I'm searching for a method to add the predicted (real, not standardized) values of every single variable in my model
> model<-gam(LN_Brutto~s(agecont,by=Sex)+factor(Sex)+te(Month,Age)+s(Month,by=Sex),
data=bears)
This is the summary of my model:
> summary(m13)
Family: gaussian
Link function: identity
Formula:
LN_Brutto ~ s(agecont, by = Sex) + factor(Sex) + te(Month, Age) +
s(Month, by = Sex)
Parametric coefficients:
Estimate Std. Error t value Pr(>|t|)
(Intercept) 4.32057 0.01071 403.34 <2e-16 ***
factor(Sex)m 0.27708 0.01376 20.14 <2e-16 ***
---
Signif. codes: 0 '***' 0.001 '**' 0.01 '*' 0.05 '.' 0.1 ' ' 1
Approximate significance of smooth terms:
edf Ref.df F p-value
s(agecont):Sexf 8.1611 8.7526 20.170 < 2e-16 ***
s(agecont):Sexm 6.6695 7.5523 32.689 < 2e-16 ***
te(Month,Age) 10.3651 12.7201 6.784 2.19e-12 ***
s(Month):Sexf 0.9701 0.9701 0.641 0.430
s(Month):Sexm 1.3750 1.6855 0.193 0.787
---
Signif. codes: 0 '***' 0.001 '**' 0.01 '*' 0.05 '.' 0.1 ' ' 1
Rank: 60/62
R-sq.(adj) = 0.781 Deviance explained = 78.7%
GCV = 0.048221 Scale est. = 0.046918 n = 1093
predicted values are provided by this code:
> predict<-predict(m13, type = "terms")
And the result looks like this:
factor(Sex) s(agecont):Sexf s(agecont):Sexm te(Month,Age) s(Month):Sexf s(Month):Sexm
1 0.2770806 0.000000000 0.111763696 -0.077845764 0.000000000 0.0007840912
2 0.2770806 0.000000000 0.240016156 -0.049143798 0.000000000 0.0007840912
3 0.2770806 0.000000000 0.034328752 0.046524454 0.000000000 -0.0058871897
4 0.0000000 -0.786533918 0.000000000 -0.067942427 0.021990192 0.0000000000
5 0.0000000 0.074434715 0.000000000 0.046524454 0.021990192 0.0000000000
6 0.0000000 0.161121563 0.000000000 0.089599601 0.021990192 0.0000000000
7 0.0000000 0.074434715 0.000000000 0.046524454 0.021990192 0.0000000000
8 0.2770806 0.000000000 -0.298597370 -0.007877328 0.000000000 -0.0058871897
...
But I guess these are just standardized predicted values and not the real values (the real ones should have no negative values!?).

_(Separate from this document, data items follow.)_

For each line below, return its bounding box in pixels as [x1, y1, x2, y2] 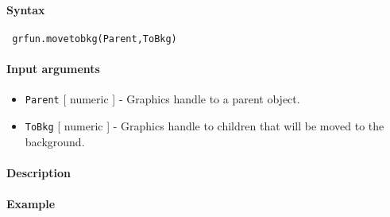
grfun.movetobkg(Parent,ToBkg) [12, 33, 177, 45]
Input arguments [6, 60, 100, 77]
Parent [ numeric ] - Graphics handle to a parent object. [25, 91, 300, 107]
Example [6, 195, 56, 211]
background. [25, 133, 85, 149]
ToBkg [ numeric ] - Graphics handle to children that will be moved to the [25, 117, 384, 134]
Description [6, 164, 71, 180]
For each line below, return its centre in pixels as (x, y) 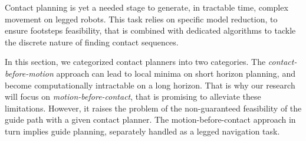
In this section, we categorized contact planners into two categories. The (135, 62)
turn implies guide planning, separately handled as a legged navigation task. (142, 131)
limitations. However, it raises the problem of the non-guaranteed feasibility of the (153, 108)
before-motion (29, 73)
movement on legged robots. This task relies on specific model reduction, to (141, 19)
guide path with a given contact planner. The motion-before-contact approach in (150, 119)
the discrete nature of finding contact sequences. (92, 42)
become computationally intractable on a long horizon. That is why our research (150, 85)
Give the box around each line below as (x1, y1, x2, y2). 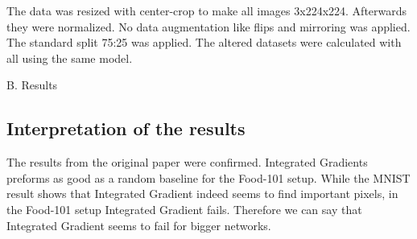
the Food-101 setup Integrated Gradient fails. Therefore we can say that (6, 200, 362, 217)
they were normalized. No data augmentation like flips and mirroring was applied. (6, 18, 411, 35)
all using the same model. (6, 49, 133, 66)
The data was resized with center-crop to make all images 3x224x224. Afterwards (6, 2, 407, 19)
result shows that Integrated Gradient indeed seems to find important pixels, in (6, 185, 398, 202)
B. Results (6, 76, 58, 93)
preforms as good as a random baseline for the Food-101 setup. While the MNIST (6, 169, 411, 186)
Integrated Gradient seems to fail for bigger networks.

So does anyone know what I have to modify in the code, to get the real values? Any idea? Thank you!
Not quite sure if I follow you correctly,
but predict(model, type = "terms")
might be the solution you're looking for.
Update
I don't think these are standardised. Possibly some of the coefficients are just negative.
Consider the example from the help file ?mgcv:::predict.gam
:
library(mgcv)
n<-200
sig <- 2
dat <- gamSim(1,n=n,scale=sig)
b<-gam(y~s(x0)+s(I(x1^2))+s(x2)+offset(x3),data=dat)
The results below illustrate that these are in fact the contributions that are being used for each predictor to calculate the fitted values (by calculating the sum of each of these contributions and then adding the intercept and the offset).
> head(predict(b))
1 2 3 4 5 6
9.263322 2.822200 7.137201 4.902631 14.558401 11.889092
> head(rowSums(predict(b, type = "terms")) + attr(predict(b, type = "terms"), "constant") + dat$x3)
1 2 3 4 5 6
9.263322 2.822200 7.137201 4.902631 14.558401 11.889092
To return predicted values on the same scale of the response you need to set predict(model, type = "response")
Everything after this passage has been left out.